This rush to undo metaphysics extended to every vestige of it. Earmarked for demolition were essences, universals, Ideas with a big I, senses, meanings, concepts, attributes, propositions, intensions, anything hinting of the a priori and the mind. They were condemned as fake, outmoded, irrelevant, worn out, meaningless, repulsive, inhibiting, repressive, pernicious, destructive, dangerous ?as frustrating and fettering scientific progress.
Into this intellectual climate, Edmund Husserl introduced phenomenology, the science of the intentionality of the mind that taught people to go out in pursuit of the very essences, universals, Ideas, meanings, concepts, attributes, propositions that so many of his contemporaries were so busy bashing.
Here, I want to look at Husserl's conversion from psychology from the empirical standpoint to the metaphysical standpoint that went into the making of phenomenology at the end of the 19th century, a time that resembles our times in some respects. I shall close with some comments about phenomenology's interaction with analytic philosophy in this regard.

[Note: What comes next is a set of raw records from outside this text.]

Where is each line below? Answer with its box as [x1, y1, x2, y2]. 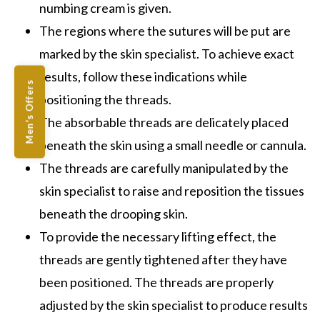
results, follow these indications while [39, 68, 247, 84]
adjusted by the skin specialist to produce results [39, 296, 308, 313]
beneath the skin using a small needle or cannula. [39, 136, 309, 153]
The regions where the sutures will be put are [39, 22, 291, 39]
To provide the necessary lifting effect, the [39, 228, 276, 244]
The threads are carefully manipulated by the [39, 159, 289, 176]
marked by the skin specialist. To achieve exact [39, 45, 294, 61]
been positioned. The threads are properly [39, 274, 274, 290]
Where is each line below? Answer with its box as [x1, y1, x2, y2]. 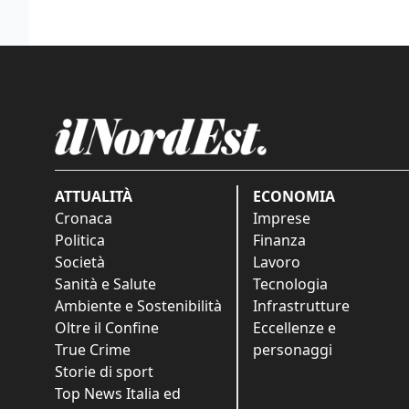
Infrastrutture [253, 296, 350, 317]
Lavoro [253, 252, 300, 273]
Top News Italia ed [55, 383, 181, 404]
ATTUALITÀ [55, 186, 132, 207]
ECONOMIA [253, 186, 335, 207]
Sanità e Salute [55, 274, 156, 295]
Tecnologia [253, 274, 328, 295]
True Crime [55, 340, 131, 361]

Husserl and Psychology from the Empirical Standpoint
As a student of Franz Brentano, the author of Psychology from the Empirical Standpoint, Husserl was not at first receptive to the claims of metaphysical idealism. Brentano inculcated in his students a model of philosophy based on the exact natural sciences and trained them to despise the excesses of metaphysical idealism. Husserl recalled:
Completely under Brentano's influence in my beginnings, I developed rather late the conviction …that the Idealistic systems... must be seen… as immature and yet of the highest value.… Entirely new and totally radical dimensions of philosophical problems are illuminated in the Idealist systems. Moreover the ultimate and highest goals of philosophy are opened up only when the philosophical method which these particular systems require is clarified and developed.
There were ways in which Brentano's methods never came to satisfy Husserl. Once he tried to pass from the psychological connections of thinking to the logical unity of the thought-content, the unity of theory, he was unable to establish any true continuity and unity. The further he delved into his philosophical investigations into the foundations of mathematics, the more he grew troubled by doubts as to how to reconcile the objectivity of knowledge with empirical foundations for logic, and the more he saw the need to engage in general critical reflections on the essence of logic and on the relationship between the subjectivity of knowing and the objectivity of the content known.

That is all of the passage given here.